Charlie is sought after stage director, with his actor ex-wife Nicole being equally responsible for his success.
With their son Henry to consider what starts off as an amicable split soon becomes anything but. Flashbacks interspersed into the movie shows us how things used to be. We witness the good alongside the bad. But the overriding message is that they both care for each other dearly.
When Nicole refuses to go down the mediation route we see the movie shift a gear. The atmosphere changes and soon enough it becomes all out war to destroy the other, with their son being the ultimate prize. There isn’t anything the stubborn ex’s won’t do to gain the upper hand.
While the movie is bittersweet it does have real heart. The last scene had me in tears. It’s the story of a marriage breaking up but a family staying together.
My main issue with Marriage Story, and the reason for it not gaining more stars, is that you can’t believe that Nicole could go to the depths that she does.

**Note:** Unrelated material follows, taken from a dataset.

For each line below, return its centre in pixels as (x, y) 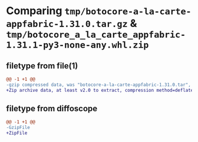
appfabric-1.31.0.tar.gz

Adam Driver plays his character so well that you’re convinced he’s a jerk, meanwhile Nicole’s character is confused. One minute she’s passive, then gung ho to succeed no matter the cost. The result is that when her really punchy moments come up, you’re left thinking it’s her lawyer, played by Laura Dern, that’s calling the shots, which isn’t the case.
Marriage Story has a whole lot of heart and offers a refreshingly honest look at the breakdown of a relationship. It sadly wanders off into the obscure for a while, before coming back home again.